QSR Mag has a good deep dive on Inspire Brands.
Few can break down a macro restaurant topic quite like Jonathan Maze. Exhibit A is this piece on burgeoning traffic issues at fast-food restaurants (paywall).
Greg Flynn breaks down why he’s long-term bullish on Australia after announcing a 200-unit Wendy’s master franchise agreement this week (to go along with June’s 260-unit Pizza Hut Australia acquisition).
The best restaurants at EPCOT, as ranked by Business Insider. (Space Bartender, a “Black Hole Fashioned," please.)
And finally -
During a recent late-night search for #content, I accidently hit my LG remote’s ‘up’ button and stumbled on the world of LG Channels. I remained in this strange land for several hours.
Reader, I can only describe the LG Channels as something like a fever dream - 300-plus destinations of content so niche, they sound like satire.
“What’s next in this world, a channel that’s just old episodes of Fear Factor?” (It’s real.)
“Oh, how about one that’s just people falling down?” (Also real.)
“That’s where TV is going - a channel that’s just people playing billiards all day.” (Yes.)
Anyway, I ended my journey with Majordomo TV - one of the newer additions to David Chang’s growing multimedia empire. Playing was The Dave Chang Cooking Show.
The show is true to its title - two hours of Chang cooking a meal for one or two guests. Crucially, it’s not edited for time, and there are no cutaways. Chang just… cooks a meal, armed only with the ingredients on hand and some info on his guests’ dining preferences. You see him screw up, improvise, get into and out of the weeds. It’s unexpectedly enthralling.
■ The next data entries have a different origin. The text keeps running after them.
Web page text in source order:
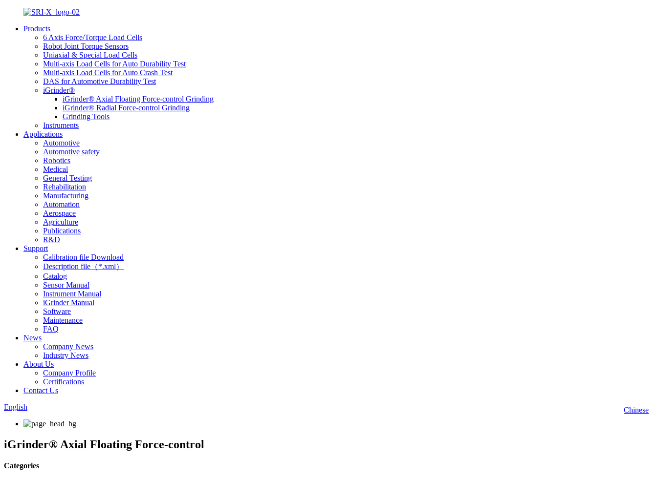
Products
6 Axis Force/Torque Load Cells
Robot Joint Torque Sensors
Uniaxial & Special Load Cells
Multi-axis Load Cells for Auto Durability Test
Multi-axis Load Cells for Auto Crash Test
DAS for Automotive Durability Test
iGrinder®
iGrinder® Axial Floating Force-control Grinding
iGrinder® Radial Force-control Grinding
Grinding Tools
Instruments
Applications
Automotive
Automotive safety
Robotics
Medical
General Testing
Rehabilitation
Manufacturing
Automation
Aerospace
Agriculture
Publications
R&D
Support
Calibration file Download
Description file（*.xml）
Catalog
Sensor Manual
Instrument Manual
iGrinder Manual
Software
Maintenance
FAQ
News
Company News
Industry News
About Us
Company Profile
Certifications
Contact Us
Chinese
English
iGrinder® Axial Floating Force-control
Categories

Arguably the most interesting part of the episode I watched occurred before the guests arrived. Chang began cooking, and as he focused on his work, relatively long stretches of time went by in which he didn’t say anything at all. Occasionally, he’d ask someone off-camera when the guests were coming, and he’d receive an indecipherable answer. The whole thing took on a Waiting for Godot quality. Were there guests? Were they actually coming? Was I asleep?
It turns out that watching an expert quietly ply his craft makes for hypnotic television. And it’s soothing bedtime TV. After the meal was plated, I slept like a baby.
TRIVIA ANSWER: Burger Chef
EXTRA BONUS CONTENT REC: Flameout is a pretty fascinating read about Burger Chef’s rise and fall. It had 1,200 units in 1972!